Lines that include "filhos" make up the answer; copy all of them from the data below.

# Material to process
■ ■ ■ ■

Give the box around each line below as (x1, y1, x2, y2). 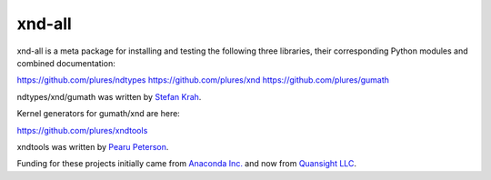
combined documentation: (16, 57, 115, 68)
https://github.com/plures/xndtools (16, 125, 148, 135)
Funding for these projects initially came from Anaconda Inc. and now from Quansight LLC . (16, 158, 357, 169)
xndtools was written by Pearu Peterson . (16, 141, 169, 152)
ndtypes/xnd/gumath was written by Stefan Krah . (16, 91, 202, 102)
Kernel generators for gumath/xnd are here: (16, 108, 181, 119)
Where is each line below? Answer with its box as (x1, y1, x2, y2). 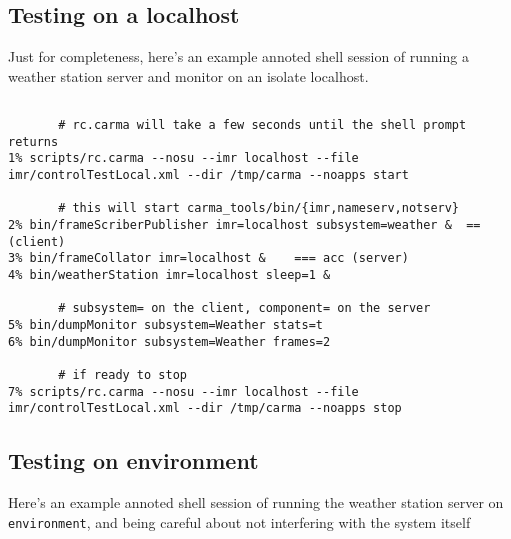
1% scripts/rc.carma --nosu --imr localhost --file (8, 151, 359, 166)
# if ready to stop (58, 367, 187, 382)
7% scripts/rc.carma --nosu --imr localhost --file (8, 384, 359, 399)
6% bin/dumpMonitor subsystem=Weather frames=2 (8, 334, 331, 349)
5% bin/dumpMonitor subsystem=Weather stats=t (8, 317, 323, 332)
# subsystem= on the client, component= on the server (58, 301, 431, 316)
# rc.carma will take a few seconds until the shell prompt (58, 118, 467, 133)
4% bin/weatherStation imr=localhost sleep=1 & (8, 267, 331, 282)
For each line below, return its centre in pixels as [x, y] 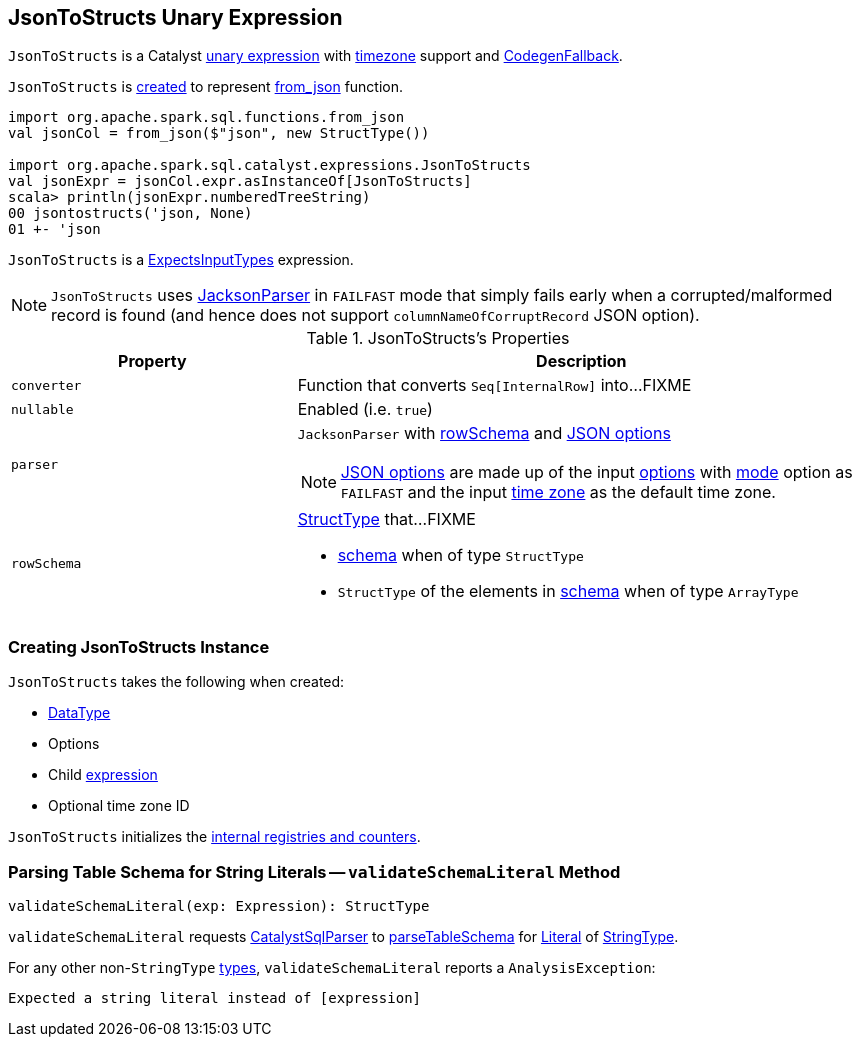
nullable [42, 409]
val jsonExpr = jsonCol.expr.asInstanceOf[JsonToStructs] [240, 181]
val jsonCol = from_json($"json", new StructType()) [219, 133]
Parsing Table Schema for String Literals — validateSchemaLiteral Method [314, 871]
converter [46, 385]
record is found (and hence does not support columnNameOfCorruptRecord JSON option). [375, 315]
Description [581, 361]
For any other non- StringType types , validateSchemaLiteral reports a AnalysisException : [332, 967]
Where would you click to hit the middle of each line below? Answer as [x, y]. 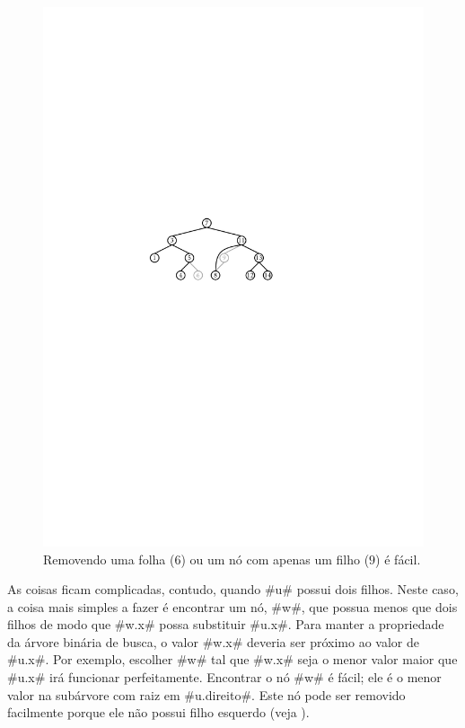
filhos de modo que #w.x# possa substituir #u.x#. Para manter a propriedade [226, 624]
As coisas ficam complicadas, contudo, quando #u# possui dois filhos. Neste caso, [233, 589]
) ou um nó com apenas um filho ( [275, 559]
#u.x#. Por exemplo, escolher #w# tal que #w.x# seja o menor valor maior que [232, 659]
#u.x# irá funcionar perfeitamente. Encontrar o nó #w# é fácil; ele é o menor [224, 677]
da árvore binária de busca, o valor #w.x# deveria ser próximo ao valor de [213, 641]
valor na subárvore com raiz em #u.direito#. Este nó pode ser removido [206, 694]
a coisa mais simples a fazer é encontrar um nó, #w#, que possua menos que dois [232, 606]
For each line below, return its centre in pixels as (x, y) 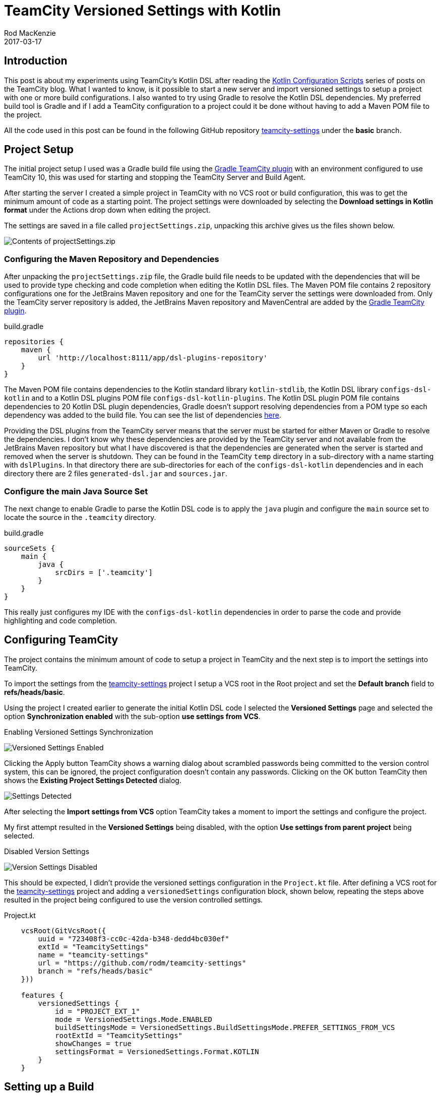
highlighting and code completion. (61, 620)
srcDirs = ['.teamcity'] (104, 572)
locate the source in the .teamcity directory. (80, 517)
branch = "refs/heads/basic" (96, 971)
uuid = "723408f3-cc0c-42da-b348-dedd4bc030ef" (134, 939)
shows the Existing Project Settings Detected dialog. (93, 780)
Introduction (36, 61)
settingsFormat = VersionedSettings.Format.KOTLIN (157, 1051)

■ ■ ■ ■

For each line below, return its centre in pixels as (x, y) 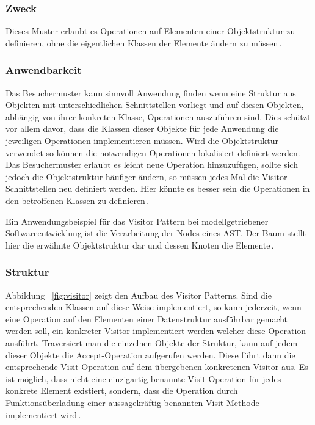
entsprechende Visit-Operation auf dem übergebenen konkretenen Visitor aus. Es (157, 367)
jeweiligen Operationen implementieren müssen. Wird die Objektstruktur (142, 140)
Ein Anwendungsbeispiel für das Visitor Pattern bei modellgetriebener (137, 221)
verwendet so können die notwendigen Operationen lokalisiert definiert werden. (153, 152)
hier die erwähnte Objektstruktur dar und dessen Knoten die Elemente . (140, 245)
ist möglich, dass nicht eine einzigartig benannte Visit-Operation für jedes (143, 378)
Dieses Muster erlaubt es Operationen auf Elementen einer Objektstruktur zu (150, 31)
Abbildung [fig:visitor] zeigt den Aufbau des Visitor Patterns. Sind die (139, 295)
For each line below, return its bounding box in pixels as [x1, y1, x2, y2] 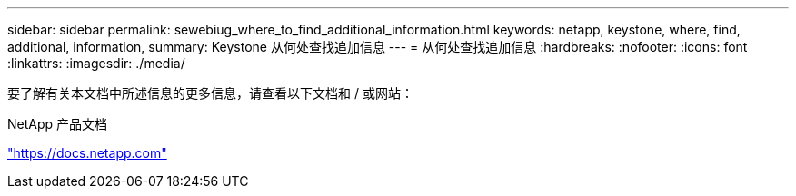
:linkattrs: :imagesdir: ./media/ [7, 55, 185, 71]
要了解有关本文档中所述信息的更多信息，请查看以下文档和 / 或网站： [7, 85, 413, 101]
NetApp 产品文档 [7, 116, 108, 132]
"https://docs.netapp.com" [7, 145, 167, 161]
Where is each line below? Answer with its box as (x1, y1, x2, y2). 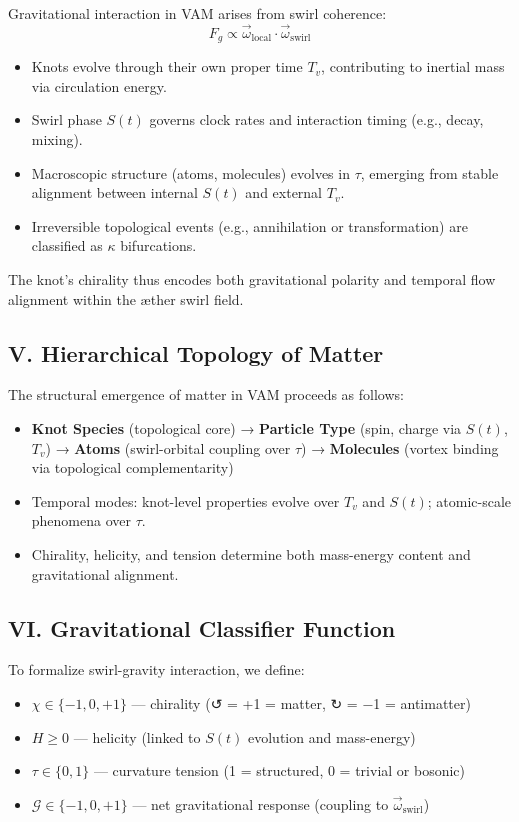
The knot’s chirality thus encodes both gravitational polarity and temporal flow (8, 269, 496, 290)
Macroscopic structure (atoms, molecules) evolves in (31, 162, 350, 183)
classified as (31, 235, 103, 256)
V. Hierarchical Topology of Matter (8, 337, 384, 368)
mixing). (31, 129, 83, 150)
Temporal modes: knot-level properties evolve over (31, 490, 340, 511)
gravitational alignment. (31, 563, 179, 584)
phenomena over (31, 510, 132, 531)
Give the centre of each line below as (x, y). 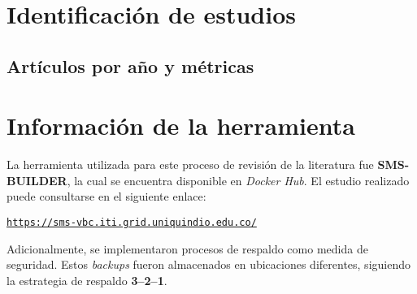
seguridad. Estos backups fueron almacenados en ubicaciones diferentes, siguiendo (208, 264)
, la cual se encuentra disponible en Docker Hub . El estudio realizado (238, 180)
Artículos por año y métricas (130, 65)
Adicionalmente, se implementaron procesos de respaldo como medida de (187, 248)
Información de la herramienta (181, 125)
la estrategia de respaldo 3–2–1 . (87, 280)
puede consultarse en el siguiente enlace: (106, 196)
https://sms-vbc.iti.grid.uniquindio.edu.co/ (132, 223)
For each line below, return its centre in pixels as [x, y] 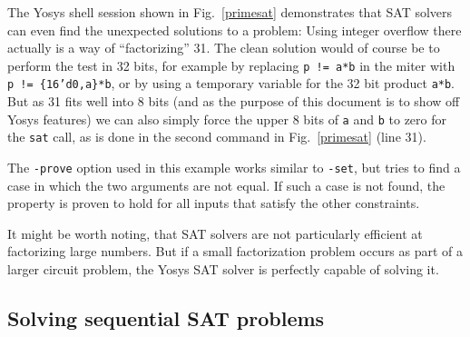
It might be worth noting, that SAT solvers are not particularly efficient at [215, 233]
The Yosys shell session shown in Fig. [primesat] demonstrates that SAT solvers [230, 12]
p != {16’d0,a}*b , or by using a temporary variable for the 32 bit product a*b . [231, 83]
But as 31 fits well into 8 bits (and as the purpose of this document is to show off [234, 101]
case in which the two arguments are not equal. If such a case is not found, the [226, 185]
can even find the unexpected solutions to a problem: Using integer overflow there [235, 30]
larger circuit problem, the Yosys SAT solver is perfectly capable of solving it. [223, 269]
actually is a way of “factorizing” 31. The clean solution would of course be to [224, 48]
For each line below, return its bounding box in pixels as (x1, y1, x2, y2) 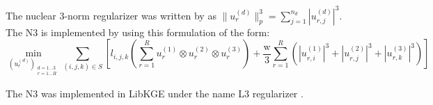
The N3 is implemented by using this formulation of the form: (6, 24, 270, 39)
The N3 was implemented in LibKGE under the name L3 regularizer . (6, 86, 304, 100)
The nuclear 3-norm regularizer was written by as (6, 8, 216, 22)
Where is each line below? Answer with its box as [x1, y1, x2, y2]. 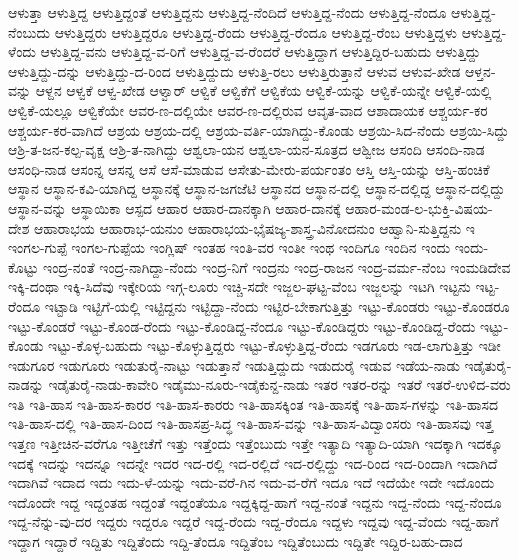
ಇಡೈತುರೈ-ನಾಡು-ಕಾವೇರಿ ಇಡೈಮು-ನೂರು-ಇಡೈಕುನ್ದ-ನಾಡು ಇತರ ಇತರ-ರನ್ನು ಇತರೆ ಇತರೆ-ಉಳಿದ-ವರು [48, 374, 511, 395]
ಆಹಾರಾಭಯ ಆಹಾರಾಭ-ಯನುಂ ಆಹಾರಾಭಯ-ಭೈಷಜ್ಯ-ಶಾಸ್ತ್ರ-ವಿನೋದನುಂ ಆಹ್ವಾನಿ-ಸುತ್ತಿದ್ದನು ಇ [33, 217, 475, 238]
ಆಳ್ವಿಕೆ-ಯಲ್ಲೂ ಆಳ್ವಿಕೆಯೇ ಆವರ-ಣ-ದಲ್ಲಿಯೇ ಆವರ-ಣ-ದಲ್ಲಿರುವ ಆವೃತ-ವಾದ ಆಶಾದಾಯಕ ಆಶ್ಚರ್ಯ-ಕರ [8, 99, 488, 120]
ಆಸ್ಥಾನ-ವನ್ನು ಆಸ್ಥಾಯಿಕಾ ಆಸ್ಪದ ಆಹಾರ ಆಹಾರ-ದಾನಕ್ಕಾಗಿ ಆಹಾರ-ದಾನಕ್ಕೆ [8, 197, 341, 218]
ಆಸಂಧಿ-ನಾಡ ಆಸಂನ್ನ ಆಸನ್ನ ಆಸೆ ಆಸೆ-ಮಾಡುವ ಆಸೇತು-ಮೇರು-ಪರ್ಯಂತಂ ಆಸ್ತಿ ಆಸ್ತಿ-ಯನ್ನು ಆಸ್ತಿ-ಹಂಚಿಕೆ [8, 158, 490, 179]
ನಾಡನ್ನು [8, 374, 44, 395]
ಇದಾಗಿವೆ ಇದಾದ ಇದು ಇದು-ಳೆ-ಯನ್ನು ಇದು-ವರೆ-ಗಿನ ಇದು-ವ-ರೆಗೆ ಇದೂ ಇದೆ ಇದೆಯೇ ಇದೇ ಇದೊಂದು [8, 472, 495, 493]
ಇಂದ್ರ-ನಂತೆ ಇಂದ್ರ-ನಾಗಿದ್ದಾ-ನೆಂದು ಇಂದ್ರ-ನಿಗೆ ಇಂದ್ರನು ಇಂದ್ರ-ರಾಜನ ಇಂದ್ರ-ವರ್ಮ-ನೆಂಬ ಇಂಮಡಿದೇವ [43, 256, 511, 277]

■ ■ ■ ■

# Response
filhos de modo que #w.x# possa substituir #u.x#. Para manter a propriedade [226, 624]
As coisas ficam complicadas, contudo, quando #u# possui dois filhos. Neste caso, [233, 589]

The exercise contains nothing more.